Methods: In this study, univariate Mendelian randomization analysis was conducted first. Subsequently, Steiger testing was performed to exclude the possibility of reverse association. Finally, significant risk factors identified from the univariate Mendelian analysis, as well as important factors affecting NAFLD from previous observational studies (type 2 diabetes and body mass index), were included in the multivariable Mendelian randomization analysis.

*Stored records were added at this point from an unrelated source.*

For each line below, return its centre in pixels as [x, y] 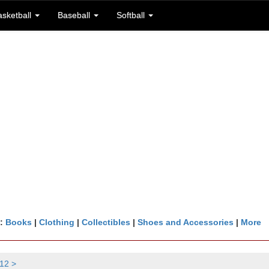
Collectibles [106, 222]
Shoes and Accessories [185, 222]
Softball [132, 15]
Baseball [75, 15]
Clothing [56, 222]
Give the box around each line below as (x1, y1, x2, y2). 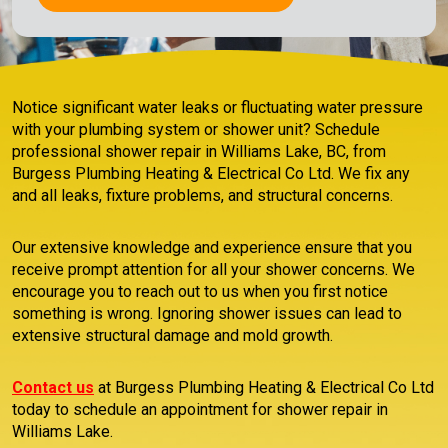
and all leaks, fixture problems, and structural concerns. (12, 186, 393, 205)
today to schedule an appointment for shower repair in (12, 400, 388, 419)
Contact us (12, 378, 94, 397)
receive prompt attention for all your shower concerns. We (12, 260, 415, 279)
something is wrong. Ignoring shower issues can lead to (12, 304, 402, 323)
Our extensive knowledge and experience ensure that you (12, 238, 412, 257)
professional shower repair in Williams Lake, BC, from (12, 142, 386, 161)
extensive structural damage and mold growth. (12, 326, 333, 345)
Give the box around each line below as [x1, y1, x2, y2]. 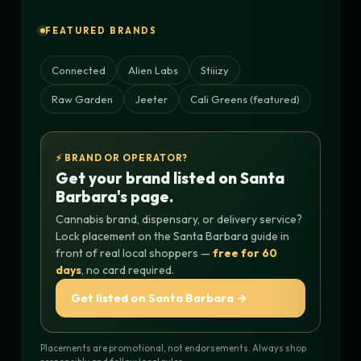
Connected [52, 63, 106, 77]
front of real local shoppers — [56, 245, 213, 260]
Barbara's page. [56, 186, 173, 206]
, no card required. [81, 262, 174, 277]
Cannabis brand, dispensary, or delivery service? [56, 211, 302, 226]
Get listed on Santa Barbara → [71, 289, 247, 305]
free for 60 [213, 245, 277, 260]
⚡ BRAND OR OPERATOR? [56, 151, 189, 164]
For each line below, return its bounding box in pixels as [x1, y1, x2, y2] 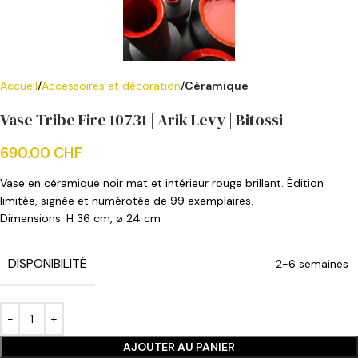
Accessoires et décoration [42, 78, 181, 93]
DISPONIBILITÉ [8, 255, 87, 272]
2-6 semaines [276, 257, 348, 271]
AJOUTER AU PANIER [123, 340, 235, 354]
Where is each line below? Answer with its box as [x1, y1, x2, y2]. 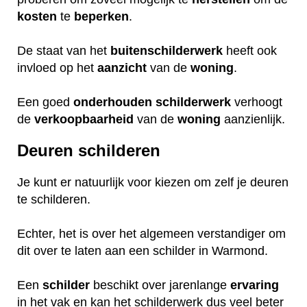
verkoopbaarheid [34, 112, 134, 126]
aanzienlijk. [221, 112, 285, 126]
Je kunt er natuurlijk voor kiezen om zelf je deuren [17, 175, 288, 190]
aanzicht [97, 60, 147, 75]
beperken [74, 9, 129, 23]
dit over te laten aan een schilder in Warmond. [17, 244, 268, 258]
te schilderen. [17, 193, 90, 207]
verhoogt [231, 95, 282, 109]
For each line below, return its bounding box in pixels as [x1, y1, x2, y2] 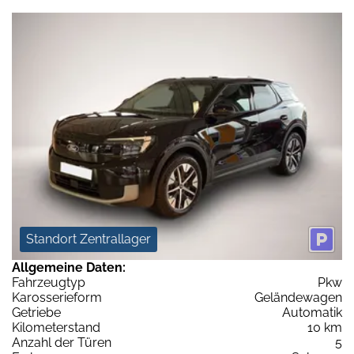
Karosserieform [12, 290, 102, 306]
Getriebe [12, 305, 61, 321]
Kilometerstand [12, 320, 100, 336]
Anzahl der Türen [12, 335, 111, 351]
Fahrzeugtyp [12, 275, 85, 291]
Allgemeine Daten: [12, 260, 126, 276]
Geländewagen [254, 290, 342, 306]
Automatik [282, 305, 342, 321]
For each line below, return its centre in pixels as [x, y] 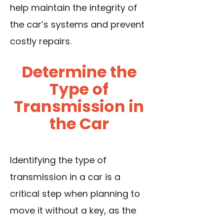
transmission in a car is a [65, 177]
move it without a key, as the [73, 211]
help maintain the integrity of [74, 8]
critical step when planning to [75, 194]
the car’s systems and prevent [77, 25]
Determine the [79, 72]
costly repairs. [41, 41]
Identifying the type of [58, 160]
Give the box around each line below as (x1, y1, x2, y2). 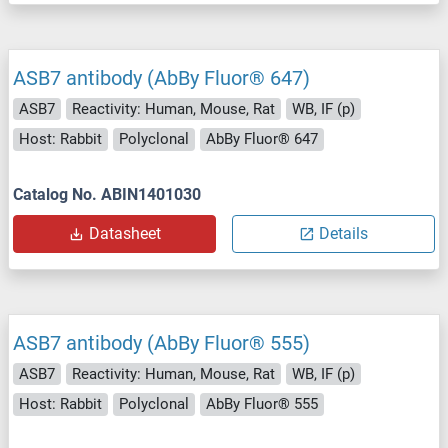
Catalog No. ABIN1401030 (13, 184, 201, 204)
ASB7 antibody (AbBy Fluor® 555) (13, 330, 310, 355)
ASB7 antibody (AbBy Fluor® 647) (13, 65, 310, 90)
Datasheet (88, 223, 161, 243)
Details (319, 223, 368, 243)
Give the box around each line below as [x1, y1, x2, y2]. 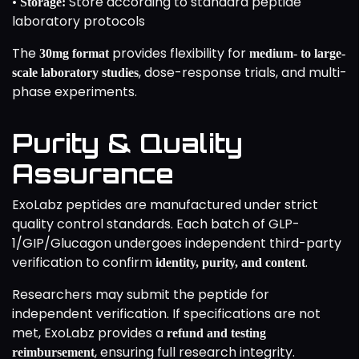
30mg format [39, 46, 109, 60]
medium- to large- [249, 46, 345, 60]
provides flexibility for [109, 43, 249, 63]
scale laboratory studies [12, 65, 139, 79]
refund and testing [167, 325, 266, 340]
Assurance [12, 157, 174, 190]
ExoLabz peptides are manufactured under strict [12, 195, 318, 214]
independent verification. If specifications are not [12, 304, 321, 323]
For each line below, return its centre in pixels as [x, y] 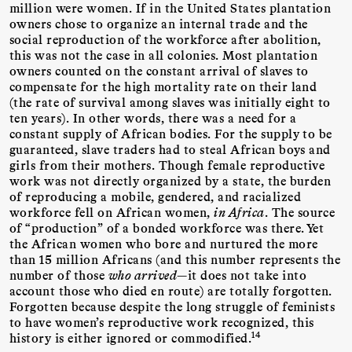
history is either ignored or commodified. [131, 337]
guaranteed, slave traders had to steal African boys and [170, 148]
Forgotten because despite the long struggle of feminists [172, 306]
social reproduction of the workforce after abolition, [165, 38]
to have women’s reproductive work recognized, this [162, 321]
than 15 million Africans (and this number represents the [175, 258]
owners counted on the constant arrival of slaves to [159, 70]
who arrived [143, 274]
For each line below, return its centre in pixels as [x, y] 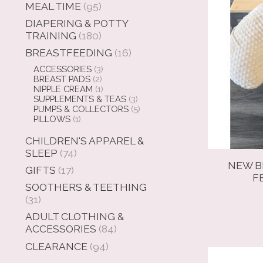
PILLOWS [52, 119]
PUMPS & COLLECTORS [81, 109]
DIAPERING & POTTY [77, 23]
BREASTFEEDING [69, 53]
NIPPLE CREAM [63, 89]
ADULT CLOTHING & [75, 217]
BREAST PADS [62, 79]
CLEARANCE [56, 246]
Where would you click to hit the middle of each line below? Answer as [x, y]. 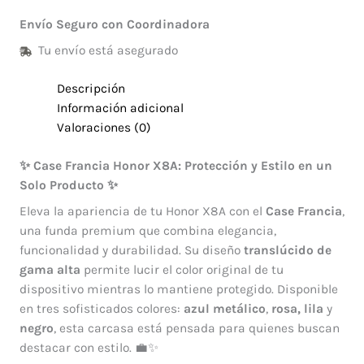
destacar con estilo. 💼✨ [89, 347]
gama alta [50, 269]
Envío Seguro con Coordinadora [114, 24]
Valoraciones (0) [104, 127]
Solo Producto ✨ [68, 186]
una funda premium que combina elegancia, [147, 230]
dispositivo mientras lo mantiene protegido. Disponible [178, 289]
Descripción [91, 88]
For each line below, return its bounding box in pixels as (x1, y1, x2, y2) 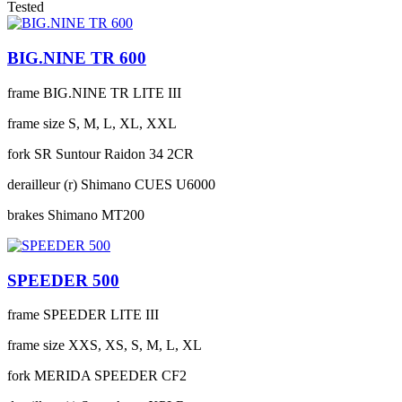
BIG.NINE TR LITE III (43, 84, 181, 100)
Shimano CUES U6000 (81, 176, 215, 192)
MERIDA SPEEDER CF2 (34, 368, 187, 384)
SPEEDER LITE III (43, 307, 159, 323)
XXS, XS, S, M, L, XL (68, 337, 202, 354)
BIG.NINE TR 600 (7, 48, 146, 68)
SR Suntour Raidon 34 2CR (34, 145, 194, 162)
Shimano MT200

Results: The results of the univariable Mendelian randomization analysis showed a positive correlation between particulate matter 2.5, gastroesophageal reflux disease, and NAFLD. There was a negative correlation between forced expiratory volume in 1 s, forced vital capacity, and NAFLD. The multivariable Mendelian randomization analysis indicated a direct causal relationship between gastroesophageal reflux disease (OR = 1.537, p = 0.011), type 2 diabetes (OR = 1.261, p < 0.001), and NAFLD.

Conclusion: This Mendelian randomization study confirmed the causal relationships between air pollution, lung function, gastroesophageal reflux, and NAFLD. Furthermore, gastroesophageal reflux and type 2 diabetes were identified as independent risk factors for NAFLD, having a direct causal connection with the occurrence of NAFLD.

An example output looks like:

{
  "exposures": [
    {
        "id": "1",
        "trait": "Particulate matter 2.5",
        "category": "Environmental"
    },
    {
        "id": "2",
        "trait": "Type 2 diabetes",
        "category": "metabolic disease"
    },
    {
        "id": "3",
        "trait": "Body mass index",
        "category": "Anthropometric"
    }
  ],
  "outcomes": [
    {
        "id": "1",
        "trait": "Forced expiratory volume in 1 s",
        "category": "Clinical measure"
    },
    {
        "id": "2",
        "trait": "Forced vital capacity",
        "category": "Clinical measure"
    },
    {
        "id": "3",
        "trait": "Gastroesophageal reflux disease",
        "category": "disease of the digestive system"
    },
    {
        "id": "4",
        "trait": "Non-alcoholic fatty liver disease (NAFLD)",
        "category": "disease of the digestive system"
    }
  ]
}

For every abstract in data/pubmed.json, the script will generate a summary and save it in data/pubmed-abstracts.json.

Update

New prompt to attempt to parse methods used:

What are the exposures and outcomes in this abstract? If there are multiple exposures or outcomes, provide them all. If there are no exposures or outcomes, provide an empty list. Also categorize the exposures and outcomes into the following groups using the exact category names provided:

  • molecular
  • socioeconomic
  • environmental
  • behavioural
  • anthropometric
  • clinical measures
  • infectious disease
  • neoplasm
  • disease of the blood and blood-forming organs
  • metabolic disease
  • mental disorder
  • disease of the nervous system
  • disease of the eye and adnexa
  • disease of the ear and mastoid process
  • disease of the circulatory system
  • disease of the digestive system
  • disease of the skin and subcutaneous tissue
  • disease of the musculoskeletal system and connective tissue
  • disease of the genitourinary system If an exposure or outcome does not fit into any of these groups, specify "Other". List the analytical methods used in the abstract. Match the methods to the following list of exact method names. If a method is used that is not in the list, specify "Other" and also provide the name of the method. The list of methods is as follows:
  • two-sample mendelian randomization
  • multivariable mendelian randomization
  • colocalization
  • network mendelian randomization
  • triangulation
  • reverse mendelian randomization
  • one-sample mendelian randomization
  • negative controls
  • sensitivity analysis
  • non-linear mendelian randomization
  • within-family mendelian randomization Summarise how many null vs non-null results were found in the abstract. Provide your answer in strict json format using exactly the format as the example output and without markdown code blocks.

Note that it needs improvement, doesn't work particularly well at sticking to listed methods.